(Beginning of Data for review)

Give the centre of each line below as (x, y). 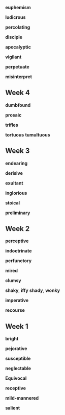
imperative (17, 301)
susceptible (18, 359)
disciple (14, 37)
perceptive (17, 241)
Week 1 (17, 326)
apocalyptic (18, 47)
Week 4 (18, 93)
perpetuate (17, 67)
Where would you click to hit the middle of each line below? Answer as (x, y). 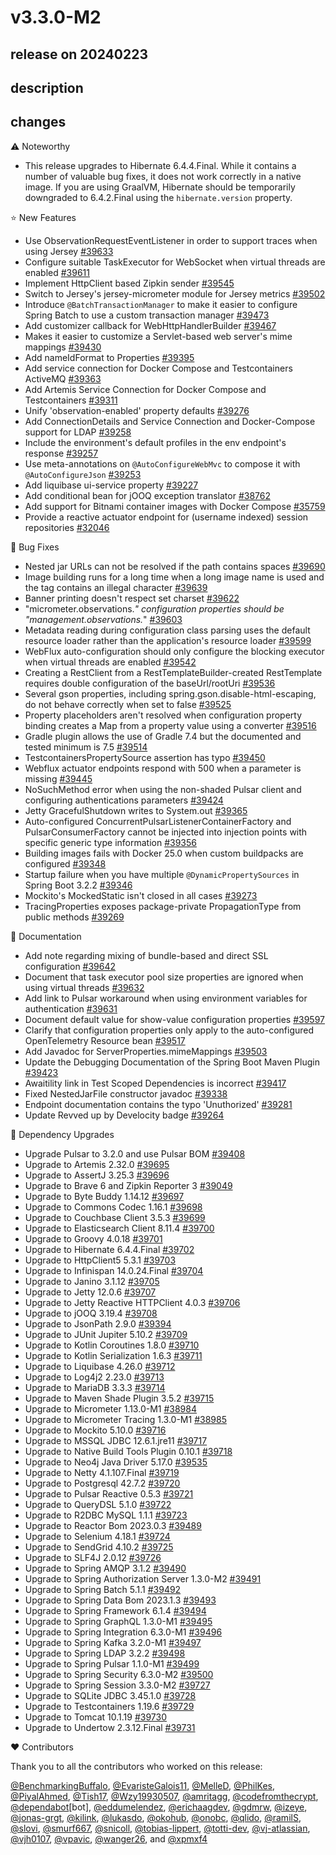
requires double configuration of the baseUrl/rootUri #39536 (150, 683)
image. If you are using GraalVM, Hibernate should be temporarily (160, 187)
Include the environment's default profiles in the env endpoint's (155, 442)
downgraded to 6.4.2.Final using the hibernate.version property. (158, 197)
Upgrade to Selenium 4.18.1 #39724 (97, 1536)
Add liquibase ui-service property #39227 (111, 485)
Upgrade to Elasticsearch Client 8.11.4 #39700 (119, 1228)
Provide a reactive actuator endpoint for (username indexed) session (166, 517)
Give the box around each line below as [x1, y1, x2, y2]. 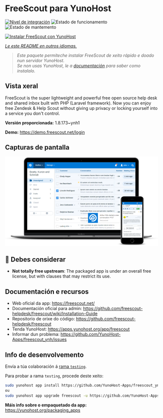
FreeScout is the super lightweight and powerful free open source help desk [5, 95, 158, 101]
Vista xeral [5, 82, 38, 90]
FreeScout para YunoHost [5, 3, 112, 14]
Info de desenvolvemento [5, 350, 84, 359]
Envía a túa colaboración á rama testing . [5, 364, 87, 369]
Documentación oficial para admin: [12, 306, 82, 312]
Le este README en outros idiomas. [5, 43, 77, 49]
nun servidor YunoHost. [16, 57, 65, 63]
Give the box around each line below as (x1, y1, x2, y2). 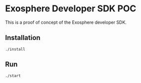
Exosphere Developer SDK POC (5, 3, 137, 14)
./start (5, 73, 21, 78)
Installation (5, 34, 41, 42)
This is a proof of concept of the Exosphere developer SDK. (5, 19, 127, 25)
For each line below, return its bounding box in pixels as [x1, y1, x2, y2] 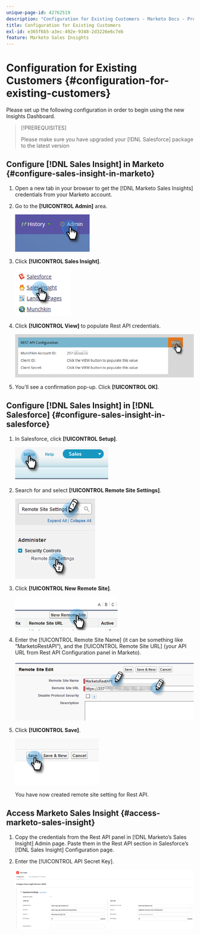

(End of Data for review)

Task objective
Each entry above is to be restated exactly, without its images.

Response to this task
Give the centre of each line below as (x, y). 
imperative (17, 301)
susceptible (18, 359)
disciple (14, 37)
perceptive (17, 241)
Week 1 (17, 326)
apocalyptic (18, 47)
Week 4 (18, 93)
perpetuate (17, 67)
Where would you click to hit the middle of each line below? Answer as (x, y). 
requires double configuration of the baseUrl/rootUri #39536 (150, 683)
image. If you are using GraalVM, Hibernate should be temporarily (160, 187)
Include the environment's default profiles in the env endpoint's (155, 442)
downgraded to 6.4.2.Final using the hibernate.version property. (158, 197)
Upgrade to Selenium 4.18.1 #39724 (97, 1536)
Add liquibase ui-service property #39227 (111, 485)
Upgrade to Elasticsearch Client 8.11.4 #39700 (119, 1228)
Provide a reactive actuator endpoint for (username indexed) session (166, 517)
Give the box around each line below as [x1, y1, x2, y2]. 
FreeScout is the super lightweight and powerful free open source help desk [5, 95, 158, 101]
Vista xeral [5, 82, 38, 90]
FreeScout para YunoHost [5, 3, 112, 14]
Info de desenvolvemento [5, 350, 84, 359]
Envía a túa colaboración á rama testing . [5, 364, 87, 369]
Documentación oficial para admin: [12, 306, 82, 312]
Le este README en outros idiomas. [5, 43, 77, 49]
nun servidor YunoHost. [16, 57, 65, 63]
Give the box around each line below as (x1, y1, x2, y2). 
Exosphere Developer SDK POC (5, 3, 137, 14)
./start (5, 73, 21, 78)
Installation (5, 34, 41, 42)
This is a proof of concept of the Exosphere developer SDK. (5, 19, 127, 25)
For each line below, return its bounding box in pixels as [x1, y1, x2, y2] 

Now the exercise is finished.